[Items listed in a dataset]
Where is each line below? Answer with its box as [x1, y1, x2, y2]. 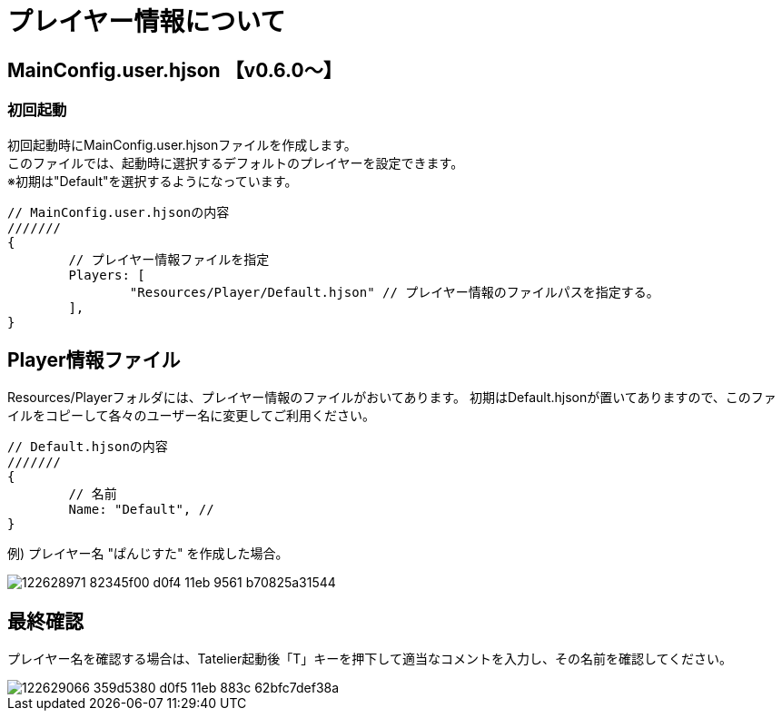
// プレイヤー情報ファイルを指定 [68, 251, 270, 267]
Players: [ [68, 267, 145, 282]
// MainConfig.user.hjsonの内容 [7, 204, 230, 220]
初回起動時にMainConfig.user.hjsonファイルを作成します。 [7, 136, 357, 152]
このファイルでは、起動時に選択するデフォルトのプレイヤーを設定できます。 [7, 154, 464, 171]
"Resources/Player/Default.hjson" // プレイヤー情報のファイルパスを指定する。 [129, 284, 659, 300]
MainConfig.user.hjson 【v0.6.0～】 [7, 58, 342, 82]
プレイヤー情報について [7, 6, 286, 37]
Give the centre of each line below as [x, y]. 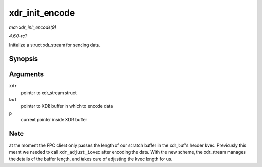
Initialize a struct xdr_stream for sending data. [55, 45]
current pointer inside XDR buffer [54, 120]
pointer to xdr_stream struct [49, 93]
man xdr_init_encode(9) [33, 27]
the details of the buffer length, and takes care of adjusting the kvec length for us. [91, 159]
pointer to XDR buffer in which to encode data [67, 106]
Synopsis [24, 59]
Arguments [26, 75]
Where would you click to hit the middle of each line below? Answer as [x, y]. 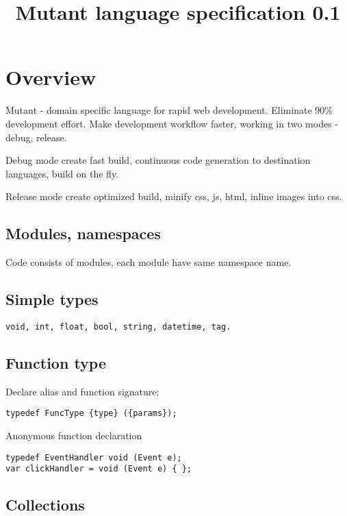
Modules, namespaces [83, 233]
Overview [51, 77]
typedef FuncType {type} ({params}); [91, 414]
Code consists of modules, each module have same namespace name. [149, 262]
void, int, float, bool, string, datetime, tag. [118, 327]
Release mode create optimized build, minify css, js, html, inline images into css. [174, 196]
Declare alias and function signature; [82, 391]
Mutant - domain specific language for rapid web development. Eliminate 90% [169, 110]
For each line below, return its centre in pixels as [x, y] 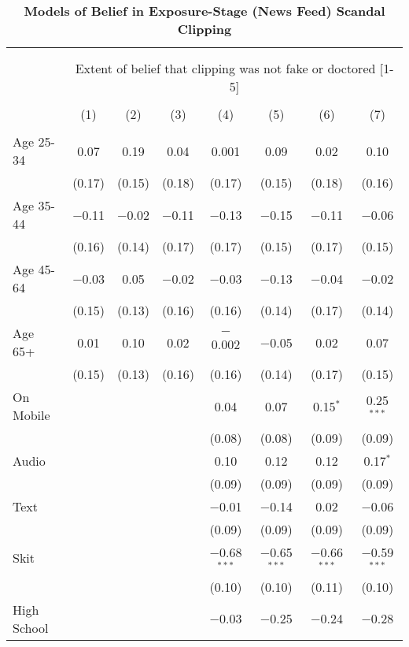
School [31, 627]
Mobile [31, 415]
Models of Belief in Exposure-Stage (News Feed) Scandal [204, 11]
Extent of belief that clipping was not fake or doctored [225, 68]
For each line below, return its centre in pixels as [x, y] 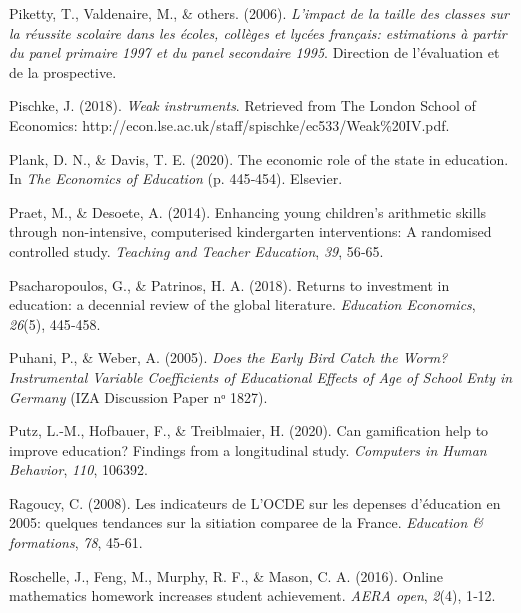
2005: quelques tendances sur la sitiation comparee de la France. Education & [246, 522]
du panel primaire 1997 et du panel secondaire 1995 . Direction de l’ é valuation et [254, 52]
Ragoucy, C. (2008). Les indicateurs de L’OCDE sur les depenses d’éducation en [255, 502]
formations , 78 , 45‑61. [76, 542]
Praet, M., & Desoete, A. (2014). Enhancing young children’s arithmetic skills [248, 211]
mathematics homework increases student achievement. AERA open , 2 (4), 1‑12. [252, 595]
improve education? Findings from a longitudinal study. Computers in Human [248, 449]
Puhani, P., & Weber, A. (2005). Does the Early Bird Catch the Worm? [228, 357]
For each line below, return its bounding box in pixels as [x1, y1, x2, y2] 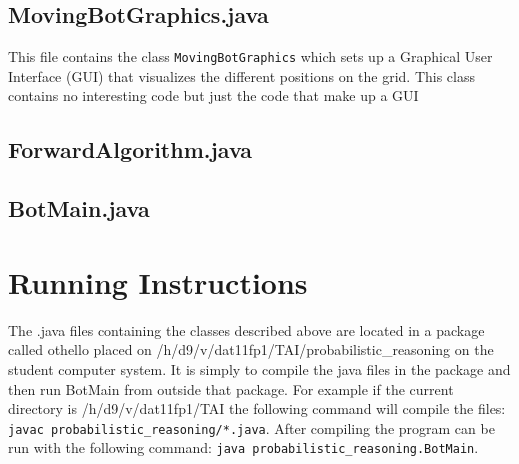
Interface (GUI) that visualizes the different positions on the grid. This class [8, 65, 476, 86]
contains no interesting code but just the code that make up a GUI [8, 85, 419, 106]
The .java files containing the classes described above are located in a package [8, 319, 485, 340]
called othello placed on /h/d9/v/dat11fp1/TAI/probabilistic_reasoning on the [8, 339, 494, 360]
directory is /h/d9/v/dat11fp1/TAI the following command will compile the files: [8, 398, 506, 419]
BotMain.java [8, 193, 150, 224]
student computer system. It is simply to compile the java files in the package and [8, 358, 511, 379]
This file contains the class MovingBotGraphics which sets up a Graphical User [8, 46, 493, 67]
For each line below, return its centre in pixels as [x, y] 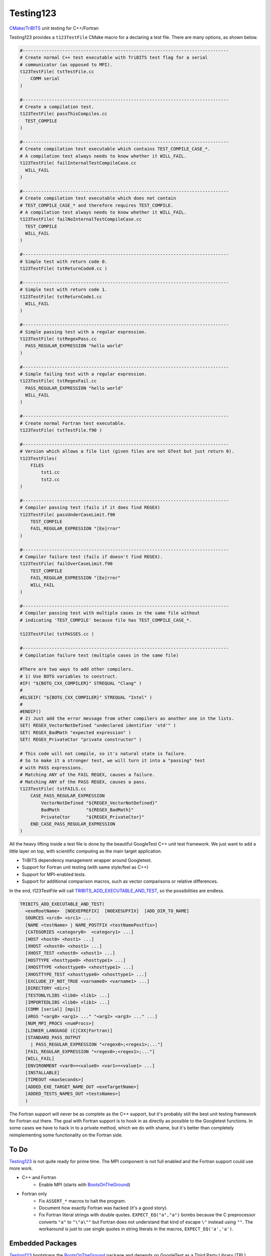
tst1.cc [50, 473]
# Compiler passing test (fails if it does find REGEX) [90, 508]
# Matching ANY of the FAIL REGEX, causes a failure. [87, 775]
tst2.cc [50, 479]
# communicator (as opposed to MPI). [66, 65]
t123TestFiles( [38, 458]
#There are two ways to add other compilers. [77, 669]
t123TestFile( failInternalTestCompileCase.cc [78, 163]
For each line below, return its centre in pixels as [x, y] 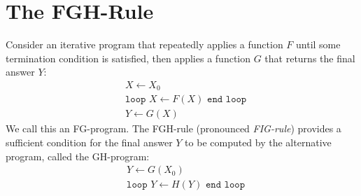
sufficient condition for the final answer [89, 142]
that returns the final [310, 58]
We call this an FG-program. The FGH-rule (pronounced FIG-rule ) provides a [174, 128]
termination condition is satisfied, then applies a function [128, 58]
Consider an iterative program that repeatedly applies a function [144, 44]
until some [318, 44]
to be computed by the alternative [258, 142]
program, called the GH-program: [78, 156]
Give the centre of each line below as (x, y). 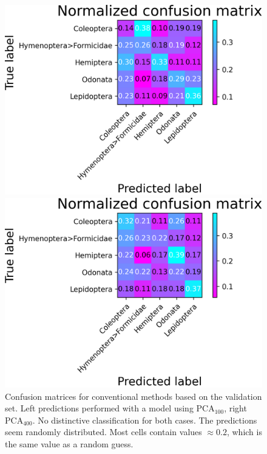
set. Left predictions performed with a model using (99, 408)
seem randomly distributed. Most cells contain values (103, 432)
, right (235, 408)
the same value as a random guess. (69, 443)
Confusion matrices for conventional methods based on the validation (133, 396)
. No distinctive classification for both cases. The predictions (145, 420)
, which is (244, 432)
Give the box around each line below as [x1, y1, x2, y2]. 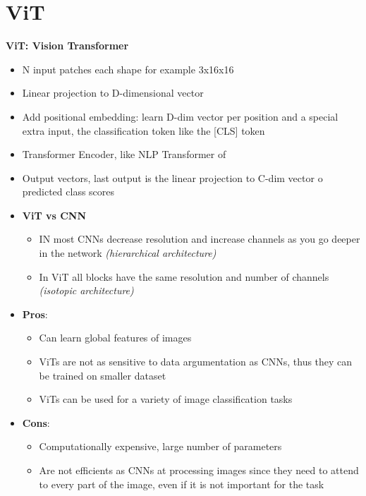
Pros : [22, 306, 48, 321]
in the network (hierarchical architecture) [39, 246, 216, 260]
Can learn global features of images [39, 330, 192, 345]
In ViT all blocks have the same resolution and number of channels [39, 269, 329, 284]
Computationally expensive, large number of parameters [39, 439, 282, 454]
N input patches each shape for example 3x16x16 [22, 61, 234, 76]
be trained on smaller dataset [39, 368, 166, 382]
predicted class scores [22, 184, 115, 199]
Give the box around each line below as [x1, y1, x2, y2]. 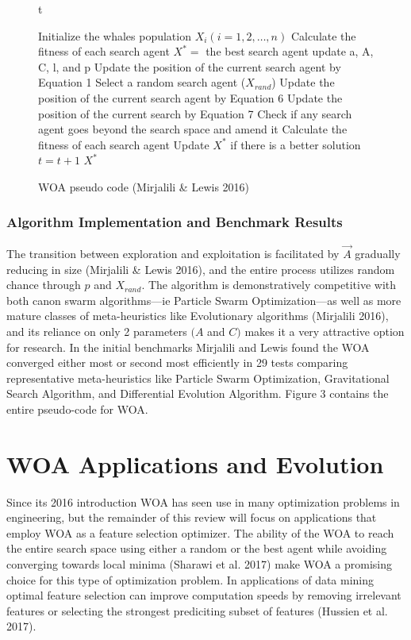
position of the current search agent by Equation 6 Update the [38, 89, 343, 106]
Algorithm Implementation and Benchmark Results [6, 212, 343, 232]
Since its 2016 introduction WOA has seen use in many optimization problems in [6, 493, 400, 510]
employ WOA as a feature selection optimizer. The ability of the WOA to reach [6, 524, 394, 541]
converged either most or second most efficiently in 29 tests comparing [6, 354, 348, 371]
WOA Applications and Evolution [6, 447, 384, 480]
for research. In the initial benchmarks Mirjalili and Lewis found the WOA [6, 338, 370, 355]
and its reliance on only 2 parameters [6, 322, 187, 339]
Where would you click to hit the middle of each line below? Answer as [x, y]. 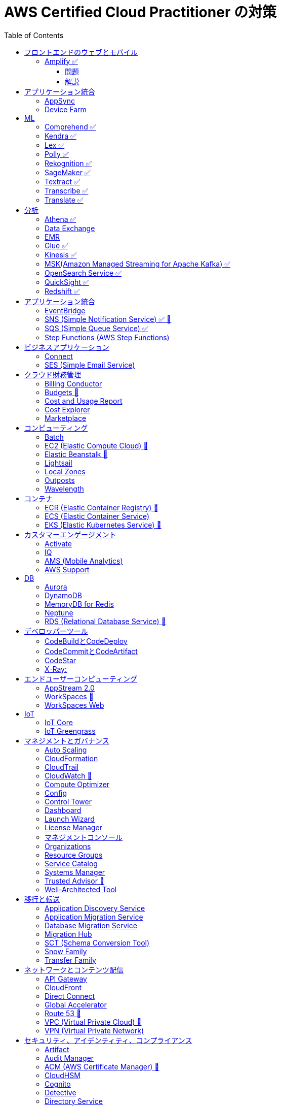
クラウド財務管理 [53, 374]
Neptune [59, 612]
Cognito [58, 1084]
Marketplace [66, 418]
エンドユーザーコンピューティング [81, 678]
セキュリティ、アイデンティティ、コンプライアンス [108, 1040]
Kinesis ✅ [61, 254]
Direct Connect [70, 996]
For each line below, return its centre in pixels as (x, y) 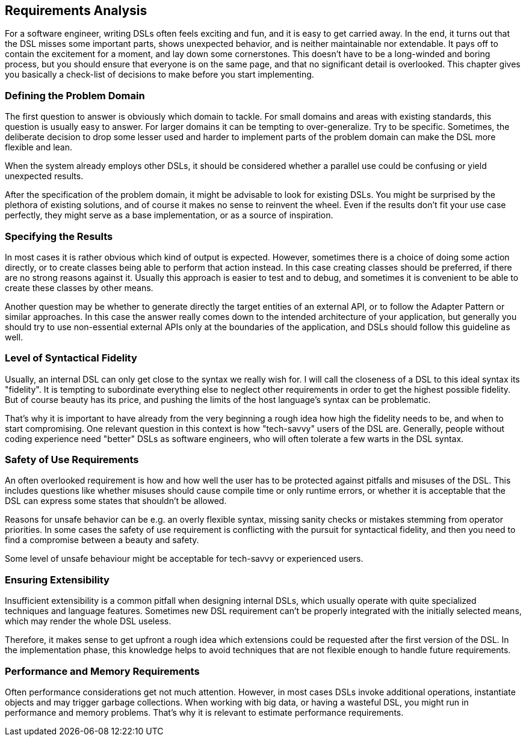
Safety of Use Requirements (72, 460)
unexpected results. (44, 176)
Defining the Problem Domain (75, 95)
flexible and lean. (39, 147)
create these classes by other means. (79, 287)
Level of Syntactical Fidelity (71, 358)
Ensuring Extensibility (57, 580)
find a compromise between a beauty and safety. (102, 540)
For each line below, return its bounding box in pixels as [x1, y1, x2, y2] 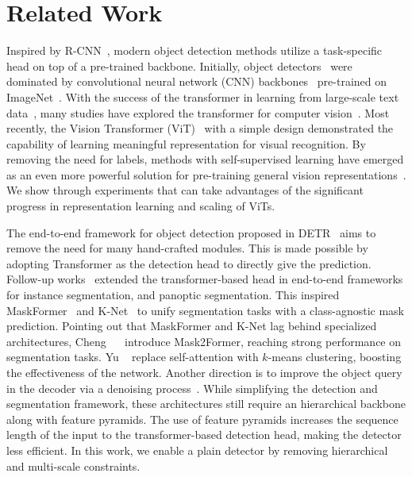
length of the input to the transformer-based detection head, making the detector [6, 426, 402, 443]
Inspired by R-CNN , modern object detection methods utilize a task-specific [6, 42, 383, 59]
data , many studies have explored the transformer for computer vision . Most [6, 104, 390, 121]
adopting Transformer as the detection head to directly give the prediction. [6, 255, 372, 271]
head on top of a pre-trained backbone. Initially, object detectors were [6, 57, 352, 74]
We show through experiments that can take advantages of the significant [6, 182, 364, 198]
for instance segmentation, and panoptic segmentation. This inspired [6, 287, 340, 303]
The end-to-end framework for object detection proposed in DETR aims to [6, 224, 376, 240]
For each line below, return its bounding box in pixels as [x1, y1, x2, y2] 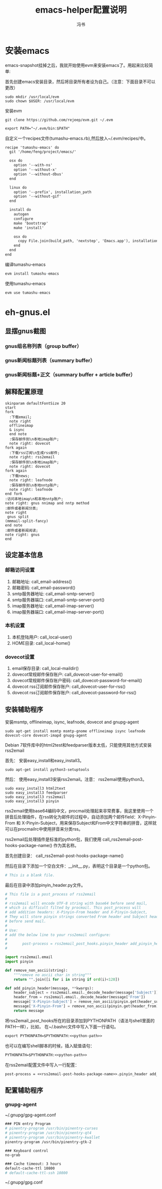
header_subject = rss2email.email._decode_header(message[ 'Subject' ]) [13, 990, 159, 995]
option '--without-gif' [13, 194, 62, 199]
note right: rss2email [9, 455, 55, 459]
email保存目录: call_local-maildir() [12, 666, 79, 671]
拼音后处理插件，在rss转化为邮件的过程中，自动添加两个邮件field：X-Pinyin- [5, 814, 157, 820]
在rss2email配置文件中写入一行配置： [5, 1062, 80, 1068]
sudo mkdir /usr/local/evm [5, 94, 59, 99]
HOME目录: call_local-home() [12, 640, 71, 646]
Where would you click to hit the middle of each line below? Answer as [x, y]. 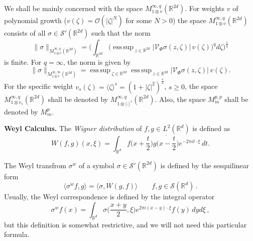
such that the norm [121, 33]
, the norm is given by [97, 62]
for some [139, 20]
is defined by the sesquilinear [205, 165]
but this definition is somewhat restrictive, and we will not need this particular [125, 224]
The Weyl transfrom [35, 165]
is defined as [211, 128]
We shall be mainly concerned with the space [74, 8]
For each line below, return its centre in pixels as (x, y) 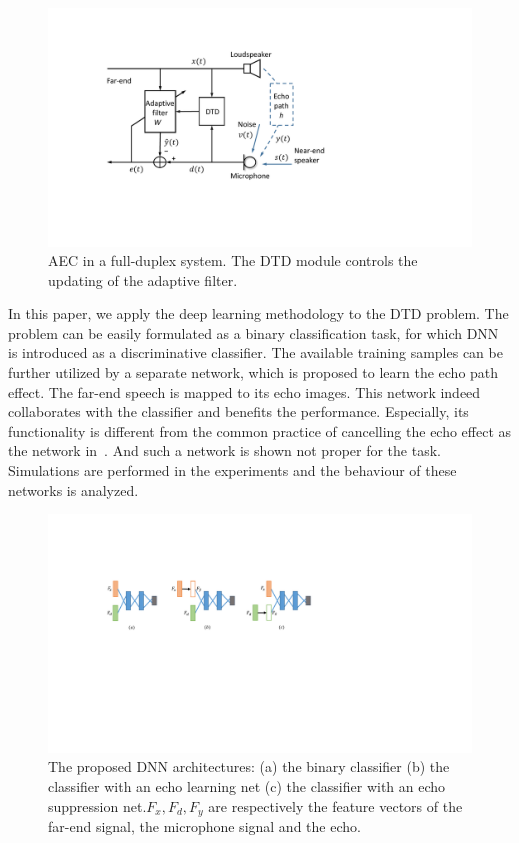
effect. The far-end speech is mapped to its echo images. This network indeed (244, 391)
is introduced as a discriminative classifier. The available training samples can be (255, 352)
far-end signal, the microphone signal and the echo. (204, 825)
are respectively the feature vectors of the (335, 805)
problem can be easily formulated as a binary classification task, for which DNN (253, 332)
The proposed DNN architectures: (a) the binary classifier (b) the (249, 766)
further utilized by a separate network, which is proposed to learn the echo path (253, 372)
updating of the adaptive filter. (143, 279)
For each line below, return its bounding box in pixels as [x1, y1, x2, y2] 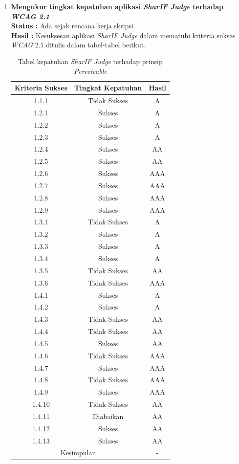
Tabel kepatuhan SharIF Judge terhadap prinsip [18, 56, 163, 66]
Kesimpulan [60, 447, 96, 458]
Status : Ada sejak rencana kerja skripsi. [11, 21, 135, 31]
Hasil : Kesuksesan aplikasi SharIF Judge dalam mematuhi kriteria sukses [11, 30, 236, 40]
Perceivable [74, 66, 107, 76]
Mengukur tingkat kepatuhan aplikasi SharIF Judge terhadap [11, 1, 224, 11]
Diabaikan [92, 411, 124, 421]
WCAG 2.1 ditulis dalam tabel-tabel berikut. [11, 40, 146, 50]
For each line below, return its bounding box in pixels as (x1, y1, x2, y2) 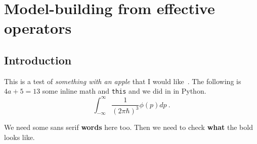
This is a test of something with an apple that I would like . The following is (4, 76, 241, 86)
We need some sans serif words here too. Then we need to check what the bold (4, 122, 253, 132)
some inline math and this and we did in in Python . (42, 86, 206, 96)
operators (4, 18, 72, 38)
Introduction (4, 52, 72, 67)
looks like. (4, 132, 35, 142)
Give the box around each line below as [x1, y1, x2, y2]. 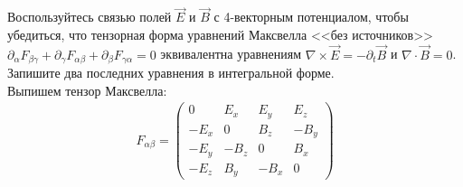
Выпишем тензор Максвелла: [7, 80, 167, 99]
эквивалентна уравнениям [160, 44, 302, 63]
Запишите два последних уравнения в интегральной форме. [7, 63, 335, 82]
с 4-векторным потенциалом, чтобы [213, 7, 409, 26]
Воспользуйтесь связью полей [7, 7, 172, 26]
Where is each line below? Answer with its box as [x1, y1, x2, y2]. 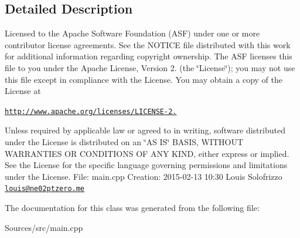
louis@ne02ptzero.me [5, 185, 85, 193]
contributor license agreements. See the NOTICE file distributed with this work [5, 38, 291, 51]
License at [5, 85, 41, 97]
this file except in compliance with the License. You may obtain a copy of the [5, 73, 282, 85]
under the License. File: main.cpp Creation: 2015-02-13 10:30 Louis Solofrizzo [5, 170, 282, 182]
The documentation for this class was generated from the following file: [5, 202, 260, 214]
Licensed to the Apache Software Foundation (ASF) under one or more [5, 27, 260, 39]
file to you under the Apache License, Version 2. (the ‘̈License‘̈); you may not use [5, 61, 295, 73]
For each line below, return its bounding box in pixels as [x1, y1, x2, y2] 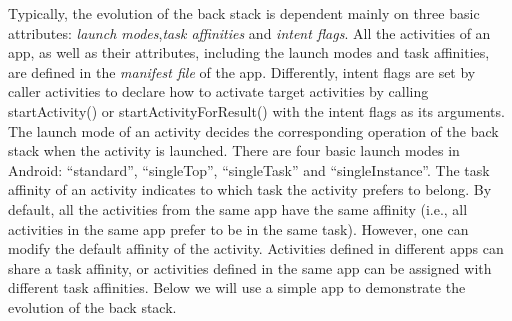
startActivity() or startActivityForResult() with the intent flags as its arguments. [8, 100, 505, 121]
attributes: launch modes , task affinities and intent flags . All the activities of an [8, 22, 491, 43]
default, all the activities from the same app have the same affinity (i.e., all [8, 198, 468, 219]
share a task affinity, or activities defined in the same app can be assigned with [8, 257, 492, 278]
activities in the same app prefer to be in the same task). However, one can [8, 218, 469, 239]
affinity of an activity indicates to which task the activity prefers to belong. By [8, 179, 492, 200]
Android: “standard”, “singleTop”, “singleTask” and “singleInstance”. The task [8, 159, 490, 180]
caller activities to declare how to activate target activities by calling [8, 81, 429, 102]
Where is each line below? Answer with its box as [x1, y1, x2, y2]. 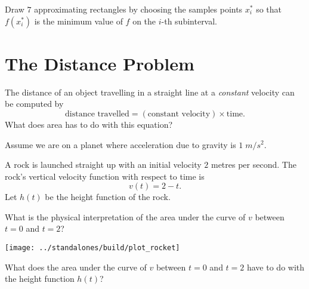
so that [256, 3, 282, 15]
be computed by [5, 97, 64, 110]
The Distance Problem [5, 51, 194, 75]
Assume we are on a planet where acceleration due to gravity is [5, 138, 236, 150]
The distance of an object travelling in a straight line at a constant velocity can [5, 85, 295, 98]
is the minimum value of [34, 14, 123, 27]
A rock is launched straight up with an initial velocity [5, 158, 202, 171]
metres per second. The [211, 158, 296, 171]
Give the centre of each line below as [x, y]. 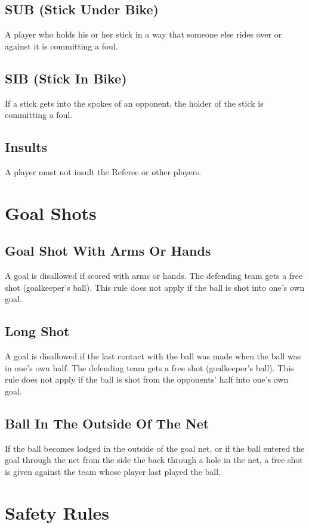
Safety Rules [57, 512]
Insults [26, 147]
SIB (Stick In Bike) [66, 78]
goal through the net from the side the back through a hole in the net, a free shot [154, 460]
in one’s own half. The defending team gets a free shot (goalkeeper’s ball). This [149, 367]
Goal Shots [51, 212]
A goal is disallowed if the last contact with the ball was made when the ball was [153, 356]
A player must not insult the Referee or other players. [103, 171]

_Your objective:_ In the records above, find every line containing the word "following" and show it.

_Answer section:_
directory is /h/d9/v/dat11fp1/TAI the following command will compile the files: [8, 398, 506, 419]
This is a test of something with an apple that I would like . The following is (4, 76, 241, 86)
The documentation for this class was generated from the following file: [5, 202, 260, 214]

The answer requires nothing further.